US 12,412,564 B2
Text data processing method and apparatus
Tong Cui, Shenzhen (CN); Jinghui Xiao, Xi'an (CN); and Liangyou Li, Hong Kong (CN)
Assigned to Huawei Technologies Co., Ltd, Shenzhen (CN)
Filed by HUAWEI TECHNOLOGIES CO., LTD., Guangdong (CN)
Filed on Jan. 6, 2023, as Appl. No. 18/151,186.
Application 18/151,186 is a continuation of application No. PCT/CN2021/104902, filed on Jul. 7, 2021.
Claims priority of application No. 202010662105.9 (CN), filed on Jul. 10, 2020.
Prior Publication US 2023/0162723 A1, May 25, 2023
Int. Cl. G06F 17/00 (2019.01); G06F 40/279 (2020.01); G06F 40/30 (2020.01); G06F 40/40 (2020.01); G10L 15/06 (2013.01); G10L 15/16 (2006.01); G10L 15/20 (2006.01); G10L 15/22 (2006.01)

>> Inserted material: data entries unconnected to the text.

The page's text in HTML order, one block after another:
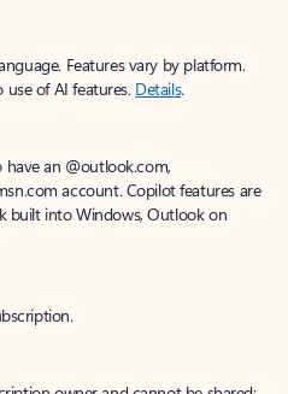
Features vary by platform.
of AI features. Details.
an @outlook.com,
account. Copilot features are
built into Windows, Outlook on

CPC G10L 15/063 (2013.01) [G06F 40/279 (2020.01); G06F 40/30 (2020.01); G06F 40/40 (2020.01); G10L 15/16 (2013.01); G10L 15/20 (2013.01); G10L 15/22 (2013.01)] 20 Claims
OG exemplary drawing
 
1. A text data processing method, comprising:
obtaining speech data and a first text, wherein the first text is a correct text corresponding to the speech data;
performing automatic speech recognition (ASR) on the speech data based on a first speech recognition model to obtain a second text;
processing the first text based on an initial noise generation model to obtain an output text;
obtaining a loss based on the output text and the second text;
updating the initial noise generation model based on the loss until the loss meets a preset condition to obtain a noise generation model, wherein the noise generation model is at least one of the following: a bidirectional long short-term memory (LSTM), a generative pre-training (GPT) model, or a Laser Tagger model;
obtaining a target text;
processing the target text based on the noise generation model to obtain a noisy text; and
training a text processing model, by using at least the noisy text as training data, to obtain a trained text processing model, wherein the trained text processing model is used to perform at least one of the following tasks: text translation, text semantic recognition, text classification, automatic question answering, information recommendation, or text emotion recognition.